I dare say the founders could never have imagined this once great, Christian nation would stray so far from the truth, and that men like Roy Moore would be viewed as wrong or extreme.

Where are old men like ourselves to go, Don?


----------



## Slippy (Nov 14, 2013)

Denton, 

Where do we go, you ask? Theoretically, I view our journey/mission, is to re-educate the next generation. To help them learn the Truth about our Great Country and the Model that our Founders laid before us. You already do that, we just need more like minded people. 

(And on a side note, allowing our "young people" to get away with piss poor communication skills is totally counter-productive to our journey...)


----------



## rice paddy daddy (Jul 17, 2012)

Slippy said:


> Denton,
> 
> Where do we go, you ask? Theoretically, I view our journey/mission, is to re-educate the next generation. To help them learn the Truth about our Great Country and the Model that our Founders laid before us. You already do that, we just need more like minded people.
> 
> (And on a side note, allowing our "young people" to get away with piss poor communication skills is totally counter-productive to our journey...)

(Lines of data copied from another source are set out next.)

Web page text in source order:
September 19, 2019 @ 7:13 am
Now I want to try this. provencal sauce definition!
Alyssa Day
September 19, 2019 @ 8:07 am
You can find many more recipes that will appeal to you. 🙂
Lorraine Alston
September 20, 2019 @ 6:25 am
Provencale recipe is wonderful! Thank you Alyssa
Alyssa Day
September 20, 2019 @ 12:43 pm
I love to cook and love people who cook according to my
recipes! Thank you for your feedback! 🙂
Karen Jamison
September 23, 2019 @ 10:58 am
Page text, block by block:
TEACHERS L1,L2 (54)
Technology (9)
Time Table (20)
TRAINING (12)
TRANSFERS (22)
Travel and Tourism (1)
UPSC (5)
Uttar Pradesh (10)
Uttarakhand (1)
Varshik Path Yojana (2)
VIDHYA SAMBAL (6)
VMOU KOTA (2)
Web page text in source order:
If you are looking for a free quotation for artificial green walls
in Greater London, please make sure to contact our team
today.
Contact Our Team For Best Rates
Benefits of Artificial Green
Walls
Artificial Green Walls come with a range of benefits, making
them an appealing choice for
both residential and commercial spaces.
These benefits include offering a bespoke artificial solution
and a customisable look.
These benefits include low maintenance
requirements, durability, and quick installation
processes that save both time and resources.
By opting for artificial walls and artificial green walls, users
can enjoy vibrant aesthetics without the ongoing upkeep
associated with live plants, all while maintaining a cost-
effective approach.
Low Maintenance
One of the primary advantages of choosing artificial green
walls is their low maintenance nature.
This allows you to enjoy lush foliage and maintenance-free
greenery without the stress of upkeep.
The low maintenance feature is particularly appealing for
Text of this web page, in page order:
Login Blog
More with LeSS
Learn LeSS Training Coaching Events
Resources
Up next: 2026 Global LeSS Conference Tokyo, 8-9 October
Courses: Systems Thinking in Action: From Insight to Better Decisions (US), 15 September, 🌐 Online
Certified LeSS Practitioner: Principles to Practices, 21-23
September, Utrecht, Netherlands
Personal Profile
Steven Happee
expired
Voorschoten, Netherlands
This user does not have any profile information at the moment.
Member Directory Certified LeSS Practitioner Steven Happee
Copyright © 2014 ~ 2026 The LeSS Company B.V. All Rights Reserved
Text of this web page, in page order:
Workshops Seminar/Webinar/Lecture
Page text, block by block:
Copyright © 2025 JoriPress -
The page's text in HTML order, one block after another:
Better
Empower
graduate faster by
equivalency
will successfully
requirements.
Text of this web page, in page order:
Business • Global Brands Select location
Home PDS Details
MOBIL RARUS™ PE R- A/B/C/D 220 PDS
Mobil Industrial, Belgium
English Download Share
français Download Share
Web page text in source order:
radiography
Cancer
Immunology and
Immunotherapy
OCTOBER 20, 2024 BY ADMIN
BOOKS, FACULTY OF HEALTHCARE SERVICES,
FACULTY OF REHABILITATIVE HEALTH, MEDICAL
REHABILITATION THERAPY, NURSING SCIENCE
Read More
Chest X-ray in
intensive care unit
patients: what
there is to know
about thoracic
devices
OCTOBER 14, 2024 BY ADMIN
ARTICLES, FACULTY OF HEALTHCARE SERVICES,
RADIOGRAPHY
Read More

I successfully imparted to my own children a love of country, love for the Constitution, the ideals of Duty Honor Country, if you want something work for it, no one owes you anything, in fact the only thing this country owes you is to get out of your way so you can achieve or fail on your own.
And my two grown daughters are conservative right wingers.


----------



## ltcmas (Nov 18, 2014)

Actually if one has had phonics it can be understood..but does need more English training....or turn on spell check


----------



## NotTooProudToHide (Nov 3, 2013)

Troll alert!!!!!!!!!!!!!


----------



## Diver (Nov 22, 2014)

Well, that convinces me this forum is not safe for children.


----------



## theyoungbuck (Feb 24, 2015)

I don't care if you believe me or agree with me this is my opinion so if u don't like it oah well and thanks baglady for showing me spell check  have a nice day


----------



## Slippy (Nov 14, 2013)

theyoungbuck said:


> I don't care if you believe me or agree with me this is my opinion so if u don't like it oah well and thanks baglady for showing me spell check  have a nice day


How many pushups did you do today?


----------



## theyoungbuck (Feb 24, 2015)

50 push-ups 50 sit-ups and 20 pull-ups


----------



## theyoungbuck (Feb 24, 2015)

that's my morning routine


----------



## Sasquatch (Dec 12, 2014)

Denton said:


> No. He is performing at a level unacceptable for even his advertised age; assuming he is telling you the truth about his age. Pretending he is performing well does him no good at all.
> 
> Now, look at his "mistakes." They are not true grammatical mistakes. They are obviously the "mistakes" made by someone who is attempting to give you the impression they are twelve, but are lacking in the language skills necessary to pull off such a ruse.
> 
> Some folks are being duped, here.


Well, if he is a troll and trying to dupe people I will give him credit for being thorough. His album below screams 12 year old to me.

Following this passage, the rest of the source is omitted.